Then there was the cold, which could steal through the thickest clothing, let alone the light but formal dress favoured by the new arrivals. Theirs was not solely, however, a tale of dislocation and prejudice. Warmth and friendliness could be found, often in the most surprising places. One immigrant recalls a visit to a butcher: ‘I got a mixture of genuine affection and a lot of curiosity. I always remember going into my first Dewhurst butcher’s shop, when I was about seven, and this big, large lady looked at me. She kept looking at me and then she turned to the butcher, and said, ‘Ooh, I could eat him.’ I’ll always remember Dewhurst butcher’s shops.’
The England to which they had come was hag-ridden and worn. The proud imperial nation of rumour or propaganda could be discerned with difficulty in a small, cramped island, still gasping from the blows of a war it had nearly lost. The promise of ‘diamond streets’ was belied by ones that seemed paved with lead, gashed by bomb sites, beside grey houses interchangeable in size and shape and a population which seemed so old. Along with anxiety, fear and relief, the immigrants sometimes felt a certain pity for the nation that had adopted them:
But what was most striking, I think, was the age of the people. At that time there were old men working on the stations, and on the buses there were old men or old women. There weren’t very many young people. And then we began to realise that the war had taken its toll of the young people between eighteen and probably thirty-five … and people were living in prefabs, and that was quite strange. You couldn’t understand why they were living in what we saw as huts.
Other customs also attracted bewilderment. There was a vast and varied network of child support, but many Caribbeans found it at once invasive and remote – the deeper support of family appeared to be lacking. Another novelty for many of the Windrush generation was being addressed as ‘sir’, which seemed bizarre rather than respectful. Some of the customs they encountered provoked fear and dislike among the immigrants, and for many it was difficult to determine which was harsher, the coldness of the climate or the coldness of the people.
It is easy to forget that while England might have wanted cheap labour, the early immigrants had other concerns, with education not the least of them. Among other blandishments, England had been touted as the land of educational opportunity, yet not all found it so. Russell Profitt found many sympathetic teachers but also a wayward and confusing secondary system. He had come from a culture where education was taken seriously as a tool for self-betterment; where study, not leisure, was the point of schooling. He encountered the new welfare-state approach to education, and racism was not quite the issue:
Most people in senior positions wanted to be helpful, but I don’t think they really understood the emotions I was experiencing, having to come to terms with the racial issue, having to come to terms with an education system that was quite different from the one I’d experienced in the Caribbean, where we were a lot more formal and a lot more structured and set in relation to work that we had to do by certain times. A number of black kids just got lost in the system.

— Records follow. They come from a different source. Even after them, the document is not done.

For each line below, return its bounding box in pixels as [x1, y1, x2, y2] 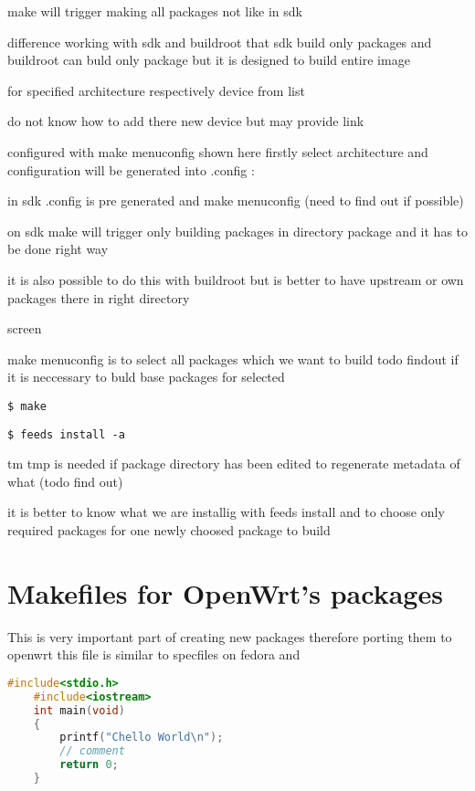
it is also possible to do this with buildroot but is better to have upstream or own [7, 269, 464, 289]
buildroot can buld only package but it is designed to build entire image [7, 50, 410, 69]
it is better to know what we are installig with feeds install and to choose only [7, 502, 445, 522]
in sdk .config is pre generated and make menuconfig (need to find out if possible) [7, 191, 464, 210]
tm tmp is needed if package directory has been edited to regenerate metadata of [7, 454, 460, 473]
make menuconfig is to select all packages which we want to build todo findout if [7, 349, 459, 368]
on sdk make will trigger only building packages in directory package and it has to [7, 221, 469, 240]
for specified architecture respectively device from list [7, 80, 305, 100]
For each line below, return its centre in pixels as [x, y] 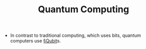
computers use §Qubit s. [36, 41]
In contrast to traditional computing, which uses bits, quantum [75, 35]
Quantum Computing [84, 9]
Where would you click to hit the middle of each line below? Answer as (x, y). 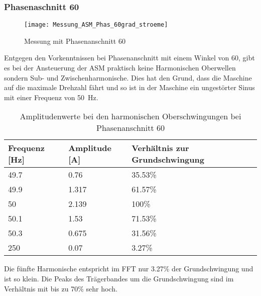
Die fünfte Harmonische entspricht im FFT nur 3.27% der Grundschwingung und (129, 269)
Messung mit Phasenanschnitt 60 (75, 41)
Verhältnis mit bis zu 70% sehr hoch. (61, 288)
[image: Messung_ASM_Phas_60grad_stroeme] (96, 25)
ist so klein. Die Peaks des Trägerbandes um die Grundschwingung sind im (119, 279)
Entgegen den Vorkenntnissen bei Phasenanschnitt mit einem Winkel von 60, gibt (129, 58)
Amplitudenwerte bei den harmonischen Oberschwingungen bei (130, 116)
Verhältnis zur (160, 148)
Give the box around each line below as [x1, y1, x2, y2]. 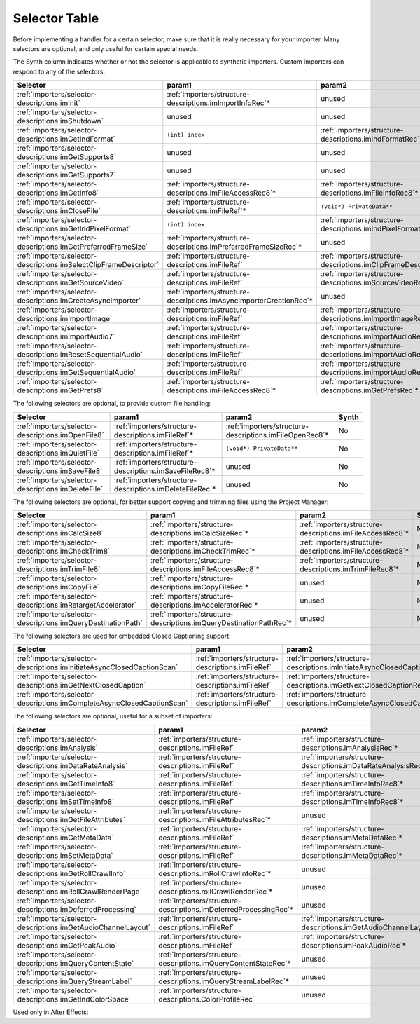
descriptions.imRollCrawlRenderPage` [17, 887, 143, 896]
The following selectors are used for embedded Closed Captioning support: [13, 632, 231, 640]
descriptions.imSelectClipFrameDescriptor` [17, 260, 160, 270]
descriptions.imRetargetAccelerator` [17, 600, 136, 610]
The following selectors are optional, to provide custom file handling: [13, 400, 211, 408]
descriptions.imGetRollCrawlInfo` [17, 868, 126, 878]
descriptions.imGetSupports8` [17, 152, 117, 162]
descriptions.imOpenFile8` [17, 430, 104, 439]
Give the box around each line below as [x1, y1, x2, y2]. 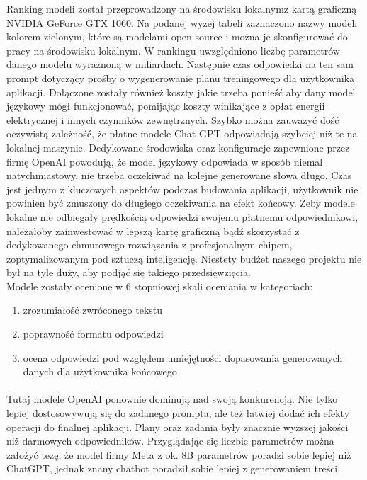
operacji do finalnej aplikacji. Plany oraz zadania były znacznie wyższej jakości [6, 419, 349, 434]
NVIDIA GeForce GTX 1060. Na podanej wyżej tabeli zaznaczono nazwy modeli [6, 15, 358, 30]
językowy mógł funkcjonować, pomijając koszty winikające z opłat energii [6, 98, 325, 113]
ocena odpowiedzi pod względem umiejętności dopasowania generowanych [23, 350, 343, 365]
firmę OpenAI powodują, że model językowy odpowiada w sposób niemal [6, 154, 323, 168]
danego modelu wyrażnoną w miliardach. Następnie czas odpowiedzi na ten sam [6, 57, 354, 72]
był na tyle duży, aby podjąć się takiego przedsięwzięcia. [6, 265, 251, 280]
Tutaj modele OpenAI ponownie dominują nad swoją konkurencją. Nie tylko [6, 392, 338, 406]
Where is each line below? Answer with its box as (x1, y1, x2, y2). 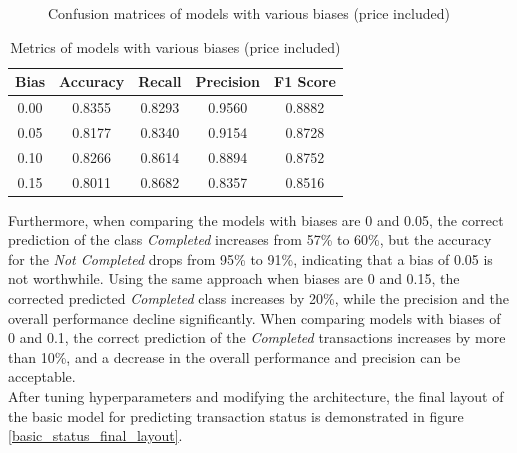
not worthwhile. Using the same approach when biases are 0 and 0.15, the (8, 268, 460, 289)
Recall (138, 71, 182, 92)
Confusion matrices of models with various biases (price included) (48, 3, 450, 23)
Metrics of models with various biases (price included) (10, 36, 341, 57)
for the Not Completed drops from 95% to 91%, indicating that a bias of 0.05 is (8, 248, 493, 269)
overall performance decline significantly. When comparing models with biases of (8, 307, 501, 328)
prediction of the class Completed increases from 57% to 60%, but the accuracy (8, 229, 492, 250)
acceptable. (8, 366, 76, 387)
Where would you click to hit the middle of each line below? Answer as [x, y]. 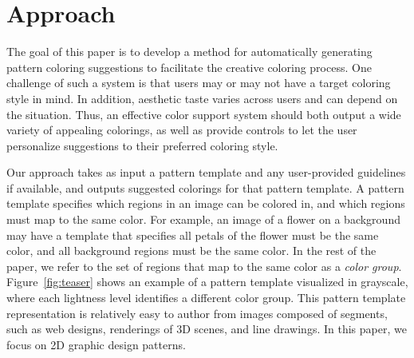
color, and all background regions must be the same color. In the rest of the [191, 251]
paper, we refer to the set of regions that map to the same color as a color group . [204, 266]
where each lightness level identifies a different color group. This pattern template [206, 298]
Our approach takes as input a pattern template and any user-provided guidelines [206, 172]
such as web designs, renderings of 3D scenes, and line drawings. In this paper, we [207, 329]
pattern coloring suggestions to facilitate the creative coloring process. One [189, 67]
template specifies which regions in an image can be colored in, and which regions [206, 203]
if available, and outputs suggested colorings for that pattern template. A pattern [205, 187]
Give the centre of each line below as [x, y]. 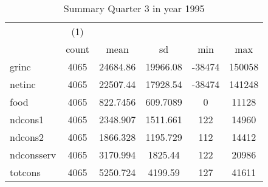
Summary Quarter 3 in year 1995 [134, 8]
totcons [25, 172]
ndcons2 [27, 137]
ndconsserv [33, 155]
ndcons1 [27, 119]
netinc [23, 84]
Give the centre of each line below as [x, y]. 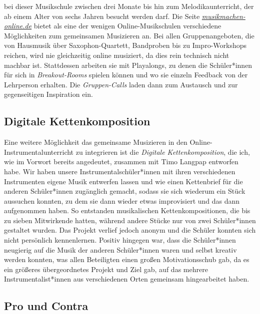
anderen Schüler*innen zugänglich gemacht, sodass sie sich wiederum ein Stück [125, 191]
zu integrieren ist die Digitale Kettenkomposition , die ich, [163, 152]
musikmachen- [223, 16]
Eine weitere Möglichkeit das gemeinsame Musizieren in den [96, 142]
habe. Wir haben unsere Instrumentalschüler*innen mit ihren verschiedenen [120, 171]
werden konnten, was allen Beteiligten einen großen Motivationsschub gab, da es [127, 259]
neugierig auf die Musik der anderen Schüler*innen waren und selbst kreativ [120, 249]
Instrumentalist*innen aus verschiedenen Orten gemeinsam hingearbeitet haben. [127, 279]
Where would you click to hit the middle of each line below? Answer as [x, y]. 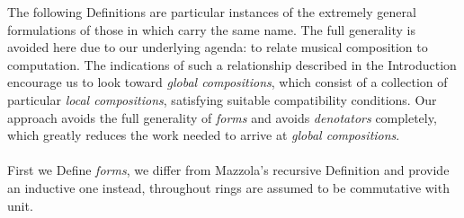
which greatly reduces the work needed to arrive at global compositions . [204, 135]
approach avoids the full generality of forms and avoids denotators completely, [222, 117]
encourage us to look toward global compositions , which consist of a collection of [228, 82]
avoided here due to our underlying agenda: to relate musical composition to [218, 47]
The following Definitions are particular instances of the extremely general [212, 12]
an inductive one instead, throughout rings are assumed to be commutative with [228, 187]
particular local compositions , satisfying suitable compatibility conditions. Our [222, 99]
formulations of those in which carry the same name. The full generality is [211, 29]
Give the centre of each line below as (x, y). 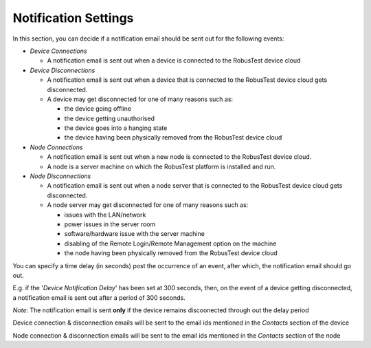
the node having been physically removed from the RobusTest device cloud (171, 253)
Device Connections (58, 51)
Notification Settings (73, 18)
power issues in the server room (110, 224)
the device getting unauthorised (109, 118)
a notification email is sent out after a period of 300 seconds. (99, 297)
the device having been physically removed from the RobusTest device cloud (173, 138)
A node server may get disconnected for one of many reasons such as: (148, 205)
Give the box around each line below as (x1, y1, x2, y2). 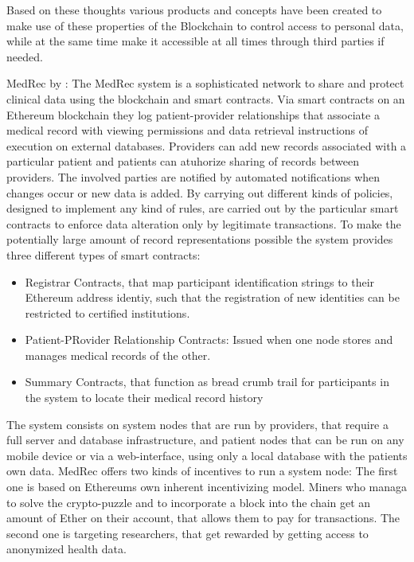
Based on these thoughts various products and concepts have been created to (6, 2, 382, 18)
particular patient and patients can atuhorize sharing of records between (6, 153, 360, 170)
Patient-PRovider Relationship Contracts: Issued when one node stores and (25, 331, 393, 348)
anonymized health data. (6, 541, 127, 557)
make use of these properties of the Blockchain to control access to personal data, (6, 17, 404, 33)
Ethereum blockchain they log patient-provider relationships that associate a (6, 106, 380, 123)
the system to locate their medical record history (25, 389, 264, 406)
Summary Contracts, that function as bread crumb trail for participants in (25, 373, 389, 390)
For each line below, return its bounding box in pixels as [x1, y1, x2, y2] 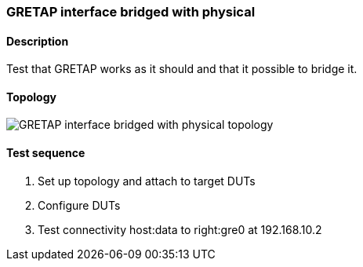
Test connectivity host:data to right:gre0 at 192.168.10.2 [38, 222, 322, 236]
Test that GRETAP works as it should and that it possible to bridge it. [6, 62, 358, 76]
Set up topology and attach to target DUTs [38, 174, 256, 188]
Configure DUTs [38, 198, 121, 212]
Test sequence [6, 146, 85, 160]
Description [6, 34, 69, 48]
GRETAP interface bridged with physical [6, 4, 256, 20]
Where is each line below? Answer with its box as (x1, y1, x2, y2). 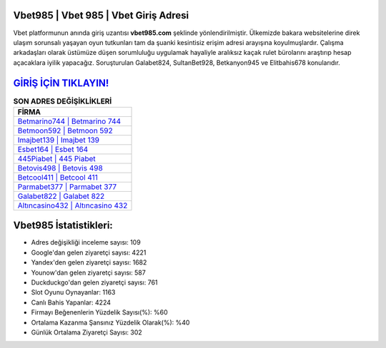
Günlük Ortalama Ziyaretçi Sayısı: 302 (31, 328, 142, 337)
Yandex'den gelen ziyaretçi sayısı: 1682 (31, 258, 147, 267)
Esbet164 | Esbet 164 (17, 144, 89, 154)
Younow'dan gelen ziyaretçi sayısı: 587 (31, 268, 146, 277)
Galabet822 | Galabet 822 (17, 191, 105, 201)
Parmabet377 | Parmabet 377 (17, 182, 117, 192)
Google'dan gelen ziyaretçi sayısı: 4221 (31, 248, 147, 257)
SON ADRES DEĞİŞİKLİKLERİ (13, 96, 112, 106)
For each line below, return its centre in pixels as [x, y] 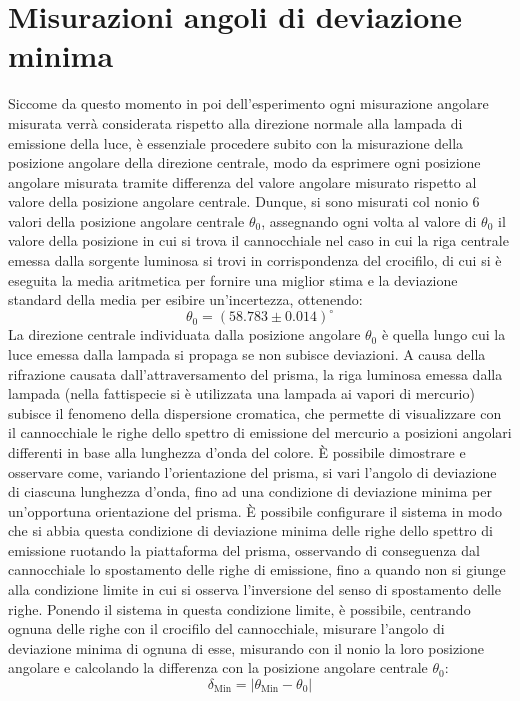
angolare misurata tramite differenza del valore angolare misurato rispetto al [242, 181]
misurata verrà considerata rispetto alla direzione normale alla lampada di [235, 122]
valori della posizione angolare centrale [126, 220]
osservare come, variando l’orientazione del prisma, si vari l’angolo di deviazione [252, 471]
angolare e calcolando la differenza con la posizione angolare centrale [218, 667]
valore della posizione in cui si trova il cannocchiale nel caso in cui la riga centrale [258, 240]
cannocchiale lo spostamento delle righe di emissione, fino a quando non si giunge [257, 569]
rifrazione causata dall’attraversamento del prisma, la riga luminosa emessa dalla [255, 373]
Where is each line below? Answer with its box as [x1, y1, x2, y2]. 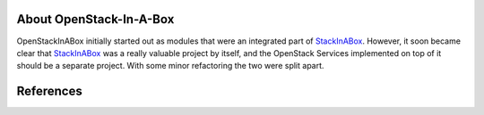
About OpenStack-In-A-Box [16, 12, 175, 27]
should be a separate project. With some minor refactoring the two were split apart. [16, 61, 324, 71]
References [16, 84, 82, 99]
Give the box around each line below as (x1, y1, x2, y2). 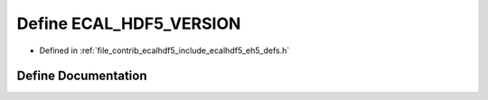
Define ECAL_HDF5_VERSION (16, 14, 241, 33)
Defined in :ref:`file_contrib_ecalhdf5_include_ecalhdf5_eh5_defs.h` (39, 45, 290, 56)
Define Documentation (16, 68, 147, 84)
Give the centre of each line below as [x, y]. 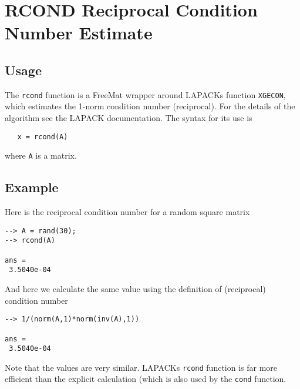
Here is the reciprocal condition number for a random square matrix [127, 212]
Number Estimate [79, 33]
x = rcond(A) [43, 137]
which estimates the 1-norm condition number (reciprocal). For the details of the [150, 106]
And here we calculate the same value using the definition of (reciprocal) [135, 289]
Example [32, 187]
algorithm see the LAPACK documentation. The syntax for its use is [129, 118]
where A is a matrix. [41, 155]
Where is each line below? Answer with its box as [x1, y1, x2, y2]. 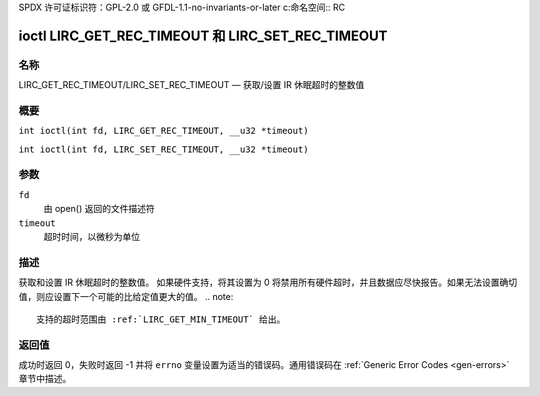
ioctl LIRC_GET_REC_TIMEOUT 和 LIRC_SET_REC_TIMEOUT [18, 27, 388, 44]
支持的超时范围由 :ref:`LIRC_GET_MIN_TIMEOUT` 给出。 [36, 313, 286, 325]
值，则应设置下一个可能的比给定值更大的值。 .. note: [18, 290, 234, 302]
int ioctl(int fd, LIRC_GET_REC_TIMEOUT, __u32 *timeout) [18, 125, 309, 137]
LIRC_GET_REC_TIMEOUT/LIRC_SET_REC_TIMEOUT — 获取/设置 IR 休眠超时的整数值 [18, 79, 365, 91]
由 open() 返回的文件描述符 [43, 203, 155, 215]
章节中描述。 [18, 373, 72, 385]
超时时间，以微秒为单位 [43, 231, 140, 242]

Twenty years later, many mothers of Caribbean origin would be expressing concerns similar to those of Profitt’s mother: ‘My mother hadn’t gone through education in Britain, and so I don’t think she fully appreciated the way the system worked … The pressure was not on in the way I think Caribbean families expected pressure to be on teenagers.’ Baroness Amos recalls being relegated to the bottom of the class as a matter of course:
When I went to school, that was a bit of a shock, because I wasn’t tested before I was put into a class, and I was put into the bottom class, and I found everybody was kind of way behind what I’d been used to. But my parents were very assertive about that and went up to school and ensured that I was given a test, and I was moved. I think the other thing that I found difficulty dealing with was the environment, and the fact that it felt like a much less disciplined society.
She recalls reactions that derived from simple ignorance, an ignorance that was not unkind but inadvertently intrusive. ‘I was in the school choir, we would go and sing in what were then called old people’s homes, at Christmas. And they would all touch my skin and touch my hair, and I was the first black person they had ever seen.’ The empire had been an abstraction to most; now it was made flesh. Englishmen and women had new neighbours, new shoots in their garden, new influences to accommodate. The best in all major parties acknowledged a duty of care to the immigrants, whether because one should pay a debt of reparation to those colonized or because one does not let down old retainers. But no leader could afford to shout out the benefits of a multiracial community.